Flow queues 90% full

Hi,

I’m always seeing the message UDP Server to Flow Decoder are 90% full, even hours after my 2 instances of flow collectors (running in docker) have started. I only see this message, no throttler message, and it shouldn’t be due to low resources, as my CPU utilization is lower than 10% (usually under 5%), and I have over 600GB of free RAM available.

I also see that udp_server_packet_queue_util is 1 for both collectors.

The EF_PROCESSOR_POOL_SIZE is currently set to 16, but I’m not doing any high latency enrichment tasks other than IP geoloc enrichment. I’ve tried setting it to 32, but it didn’t help.

I’m only getting about a total of 1.5K-2K records per second (around 800-1K for each collector), but my input is definitely much higher. I should be getting tens of thousands of records per second.

Is there anything I can tune to improve the performance? I’m sending the data to Elasticsearch (v8.8.0), and so far, the only relevant settings I can see are EF_OUTPUT_ELASTICSEARCH_BATCH_DEADLINE and EF_OUTPUT_ELASTICSEARCH_BATCH_MAX_BYTES.

Thank you.

What version of ElastiFlow is installed and what license are you running with?

When you say the CPU utilization is low, are you referring to the host machine that the containers are running on? I would run …

docker inspect <container id>

… and look for CPU and Memory usage information. You may also want to run …

docker stats <container id>

… to check the resource usage inside the container.

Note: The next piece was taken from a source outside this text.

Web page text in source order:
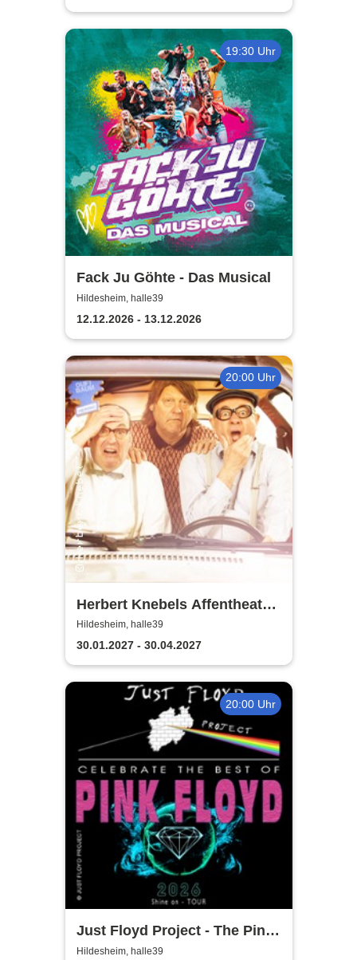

If you need to allocate more CPUs to the container you would use docker update.

Note that if you are expecting 10s of thousands of records per second you will need a license that allows that volume, otherwise you will see the throttler messages.

Regards,
Dexter

I’m using ElastiFlow v7.0.2, and my license should be able to support much more than 2K records/second. In fact, I have not seen any throttler messages, so I don’t think it’s a license issue.

I ran the inspect command, and I only see 0 for all the CPU-related values, e.g. CpuShares, CpuQuota, CpuCount, CpuPercent. In fact all the values in that “block” are either 0 or null.

Also, the output of docker stats looks very similar to that of top, when I ran it on the host itself. The %CPU fluctuates between 200+ and 300+ most of the time, sometimes getting up to 700+. The %MEM is 0.1. The overall %Cpu (i.e. the line at the top of the top output) is usually 1-2%.

ETA: I’m also seeing messages that seem like there’s some connection issues to ES (have not seen these messages when Elastiflow was running for the past week) for both collectors. Not sure if it is related to the slow ingest to ES:

"logger":"flowcoll.elastisearch_output[default].http_connection_manager.connection_worker[8]","caller":"httpretry/httpretry.go:70","msg":"retrying request","attemptCount":747,"address":"https://<ES URL>:443/<path>/_bulk"

Then there was a bunch of

"logger":"flowcoll.elastisearch_output[default].http_connection_manager.connection_worker[8]","caller":"httpoutput/conn_worker.go:79","msg":"no alive connections available"

Quickly followed by "msg":"healthcheck success; connection is available", and then no more connection-related messages.

Throughout the entire time where there seemed to be connection issues, Elastiflow was still writing 1-2K records/sec into ES.

I’m not a docker expert but if docker stats is reporting 200% to 700% then that means it is fully using multiple cores and would seem to explain the 90% full messages. Since the ‘inspect’ reported that the container has CpuCount is 0/null then that means the container can use as much as the host will allow. Maybe try specifically allowing 8 CPU cores?

docker update --cpus="8.0" <container_id>

I also want to mention that a ‘Basic’ license only allows 4K records per second. If you are getting 2K on each collector, 4K total, then you are technically at the license limit.

This topic was automatically closed 30 days after the last reply. New replies are no longer allowed.